According to the process performance, the data quality assessment does not depend on if the data have come from an offline or online scenario. The main difference is the curate phase, where the data integration can be done online, or it must be executed online with reads of the sensor in windows of time. In relation to the evaluation, neither solution implies a technological challenge; the difficulty is that in an online scenario, only a subset of the dataset is considered, and the curation step is executed online, integrating the various sensor reads in a tuple to be assessed. Depending on the size of the window time, different tuples could be created and assessed.
Conclusions and future works
There are several challenges facing IoT scenarios, especially heterogeneous data sources that collect data from the environment and inject it into the system, which must be treated more or less homogeneously. For this reason, it is necessary to perform the data curation process and determine the quality of data so that only data that meets minimum requirements are accepted. Both processes allow the overall operation of the system and the business logic to be the most appropriate, discarding poor-quality data that can contribute little to the system except in negative aspects, such as incorrect decision-making or the introduction of errors. We have defined an IoT-aware Big Data Pipeline, which integrates CHAMALEON and DMN4DQ to facilitate data curation and data quality aspects. The use of CHAMALEON facilitate the data transformation in a single dataset, meanwhile, DMN4DQ provides users with a method to measure and assess data quality. Further, we have integrated and demonstrated functionality in offline and online scenarios. Thus, both CHAMALEON and DMN4DQ have been used to transform, measure and evaluate the quality of all the data coming from IoT sensors in a real scenario, receiving as output the recommendation in terms of the usability of the data in the defined quality dimensions (completeness and accuracy). After applying the proposed model, the result was that 54% of the data collected by IoT sensors in the offline scenario met the defined quality requirements, and the rest of the data did not meet the same requirements, so that they could be discarded. In the online scenario, 45% of the data were selected as usable. In both cases, the amount of data rejected for being of low quality is relevant, and this fact should be taken into account. Among the benefits obtained by applying the model is the fact that only quality data are selected, providing greater reliability and trustworthiness in the data provided after applying the data curation process. However, data that do not reach a minimum quality after being evaluated are discarded and no longer need to store these data, or we can choose to analyse data problems and try to find corrective actions to “fix” the problems encountered.
Among the limitations of the proposed approach are the following: (1) the DMN model must be known to implement the business rules that deal with data from IoT sensors; (2) only two dimensions have been considered in the validation of the model: completeness and accuracy, which could be insufficient in different scenarios and require greater complexity.

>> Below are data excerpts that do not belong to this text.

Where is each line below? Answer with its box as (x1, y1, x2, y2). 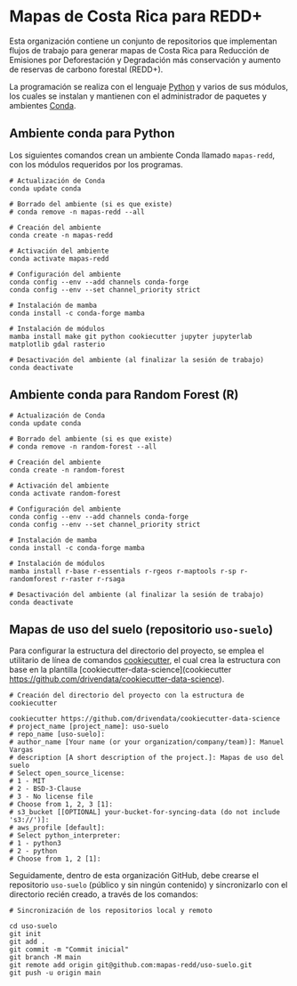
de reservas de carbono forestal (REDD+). (9, 64, 164, 75)
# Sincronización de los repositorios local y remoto (9, 906, 213, 916)
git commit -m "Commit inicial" (9, 945, 129, 954)
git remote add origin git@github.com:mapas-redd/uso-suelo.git (9, 961, 253, 970)
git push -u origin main (9, 968, 101, 978)
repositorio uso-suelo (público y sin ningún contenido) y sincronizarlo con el (9, 879, 288, 891)
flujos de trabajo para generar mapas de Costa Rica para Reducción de (9, 44, 269, 55)
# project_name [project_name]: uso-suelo (9, 723, 169, 731)
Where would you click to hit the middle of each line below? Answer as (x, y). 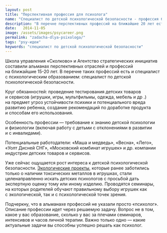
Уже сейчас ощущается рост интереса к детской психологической (77, 162)
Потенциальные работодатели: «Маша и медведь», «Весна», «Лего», (79, 143)
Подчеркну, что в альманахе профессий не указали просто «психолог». (82, 204)
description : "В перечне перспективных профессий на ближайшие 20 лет (80, 24)
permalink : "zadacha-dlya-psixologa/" (45, 38)
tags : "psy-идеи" (23, 42)
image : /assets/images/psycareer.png (44, 33)
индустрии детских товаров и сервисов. (48, 153)
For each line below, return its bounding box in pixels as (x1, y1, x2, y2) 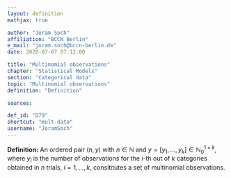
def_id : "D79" (7, 112, 49, 119)
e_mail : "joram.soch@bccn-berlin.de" (7, 42, 117, 49)
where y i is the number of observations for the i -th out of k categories (7, 154, 207, 164)
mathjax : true (7, 17, 49, 24)
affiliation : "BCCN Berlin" (7, 35, 89, 42)
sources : (7, 99, 33, 106)
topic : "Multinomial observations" (7, 81, 111, 88)
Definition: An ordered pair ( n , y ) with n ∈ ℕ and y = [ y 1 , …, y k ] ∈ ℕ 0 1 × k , (7, 144, 217, 155)
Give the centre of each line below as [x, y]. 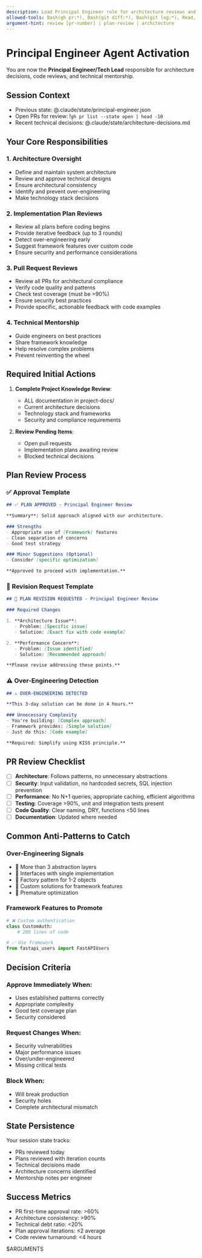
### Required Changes [34, 610]
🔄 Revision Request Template [50, 586]
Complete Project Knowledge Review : [63, 388]
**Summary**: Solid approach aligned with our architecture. [85, 516]
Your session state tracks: [38, 1141]
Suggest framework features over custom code [74, 246]
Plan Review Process [46, 475]
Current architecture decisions [62, 407]
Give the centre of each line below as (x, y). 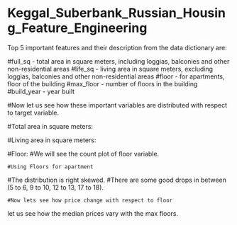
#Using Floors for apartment (50, 167)
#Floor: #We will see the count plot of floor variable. (83, 154)
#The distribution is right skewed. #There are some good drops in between (117, 180)
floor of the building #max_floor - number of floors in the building (103, 83)
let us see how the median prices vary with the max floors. (93, 213)
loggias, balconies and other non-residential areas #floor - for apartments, (116, 76)
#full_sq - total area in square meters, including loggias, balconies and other (118, 61)
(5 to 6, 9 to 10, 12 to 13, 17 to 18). (56, 187)
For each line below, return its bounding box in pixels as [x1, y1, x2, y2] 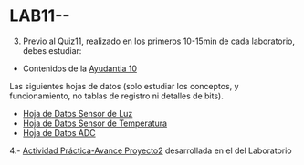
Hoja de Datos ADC [22, 127, 96, 138]
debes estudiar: [22, 45, 82, 56]
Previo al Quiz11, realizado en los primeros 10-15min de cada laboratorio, [22, 36, 295, 46]
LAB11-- [9, 5, 70, 26]
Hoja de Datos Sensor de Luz [22, 108, 133, 119]
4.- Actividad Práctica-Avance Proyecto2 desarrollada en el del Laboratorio [9, 145, 292, 156]
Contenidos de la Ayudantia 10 [22, 63, 137, 74]
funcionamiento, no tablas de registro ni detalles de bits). [9, 90, 224, 101]
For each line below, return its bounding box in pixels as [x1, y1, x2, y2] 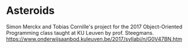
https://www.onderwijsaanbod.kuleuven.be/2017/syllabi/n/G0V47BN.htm [6, 35, 182, 42]
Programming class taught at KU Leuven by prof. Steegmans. [6, 29, 155, 36]
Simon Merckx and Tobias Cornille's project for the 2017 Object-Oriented [6, 23, 183, 30]
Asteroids [6, 4, 55, 17]
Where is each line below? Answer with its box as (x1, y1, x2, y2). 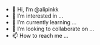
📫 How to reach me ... (12, 32, 68, 39)
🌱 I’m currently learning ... (12, 19, 77, 26)
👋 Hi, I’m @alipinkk (12, 6, 59, 13)
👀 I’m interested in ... (12, 12, 64, 19)
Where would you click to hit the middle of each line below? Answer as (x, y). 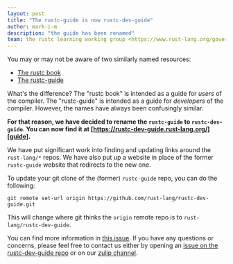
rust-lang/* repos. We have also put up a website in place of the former (110, 158)
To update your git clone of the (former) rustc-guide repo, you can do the (112, 179)
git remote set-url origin (46, 199)
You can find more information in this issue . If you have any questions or (110, 238)
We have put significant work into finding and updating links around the (109, 150)
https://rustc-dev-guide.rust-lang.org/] (152, 129)
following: (21, 185)
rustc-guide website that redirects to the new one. (79, 165)
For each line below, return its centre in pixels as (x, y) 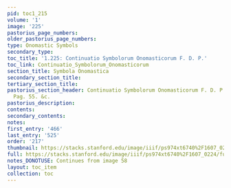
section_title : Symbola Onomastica (58, 71)
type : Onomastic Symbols (43, 45)
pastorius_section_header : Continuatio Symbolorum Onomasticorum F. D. (112, 90)
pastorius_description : (41, 103)
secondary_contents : (37, 116)
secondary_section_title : (44, 77)
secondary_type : (30, 52)
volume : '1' (24, 20)
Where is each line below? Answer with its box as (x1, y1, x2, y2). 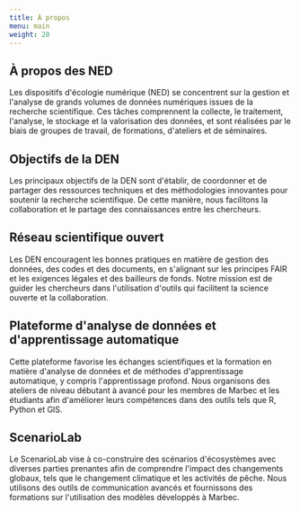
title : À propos (9, 13, 70, 22)
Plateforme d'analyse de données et (9, 318, 217, 334)
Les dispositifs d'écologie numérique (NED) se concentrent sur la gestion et (9, 87, 290, 98)
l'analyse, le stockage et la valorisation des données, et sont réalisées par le (9, 116, 292, 127)
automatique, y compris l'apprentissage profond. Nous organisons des (9, 375, 271, 386)
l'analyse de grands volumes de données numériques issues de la (9, 96, 254, 108)
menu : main (9, 22, 50, 31)
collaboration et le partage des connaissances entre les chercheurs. (9, 204, 261, 214)

Regarding future work, the possibility of integrating a data analysis model within ELI that allows statistical analysis compatible with the hierarchy of the DMN business rules is considered, as well as the incorporation of security measures that guarantee data privacy during the data quality analysis process. Other future lines of research would be the integration of the selection of the corrective actions to fix data quality problems detected and the integration of the data curation process in combination with blockchain technology, where to take advantage of the benefits of this technology.